# Double Integral using Polar Coordinate System

Calculate the following double integral using polar coordinates: $$\iint_{D}^{}\frac{dxdy}{1+x^{2}+y^{2}}$$

$$D = \left \{(x,y) | 0\leq y\leq \sqrt{1-x^{2}} \right \}$$

I have started solving but pretty sure I have mistakes.
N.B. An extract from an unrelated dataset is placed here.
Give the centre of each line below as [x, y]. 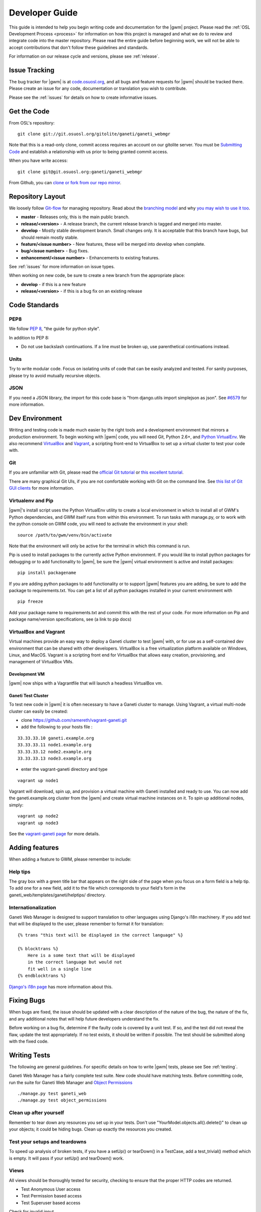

The region is: And I know that:

$$x=r\cdot cos(\theta )$$

and

$$y=r\cdot sin(\theta )$$

also

$$x^{2}+y^{2}=r^{2}$$

From the region it is clear that

$$0\leq r\leq 1$$

and

$$0\leq \theta \leq \pi$$

so I thought (and probably wrong):

$$\iint_{}^{}\frac{1}{1+r^{2}}drd\theta =\theta \cdot arctan(\theta )$$

• The Jacobian is $r \ dr \ d\theta.$ Jan 14, 2022 at 12:22

You found the bounds correctly but you missed the Jacobian $$r$$. Note that $$dx ~ dy = r ~ dr ~ d\theta ~$$ as you change from cartesian coordinates to polar coordinates with $$x = r \cos\theta, y = r \sin\theta$$.
Also it is definite integral with $$~0 \leq \theta \leq \pi~$$. So the final answer cannot be a function of $$\theta$$. You made some mistake in integral too.
$$\displaystyle \int_0^{\pi} \int_0^1 \frac{r}{1+r^2} ~ dr ~ d\theta = \int_0^{\pi} \frac 12 \left[\ln(r^2 + 1)\right]_0^1 ~ d\theta$$
$$\displaystyle = \frac {\pi}{2} \cdot \ln2$$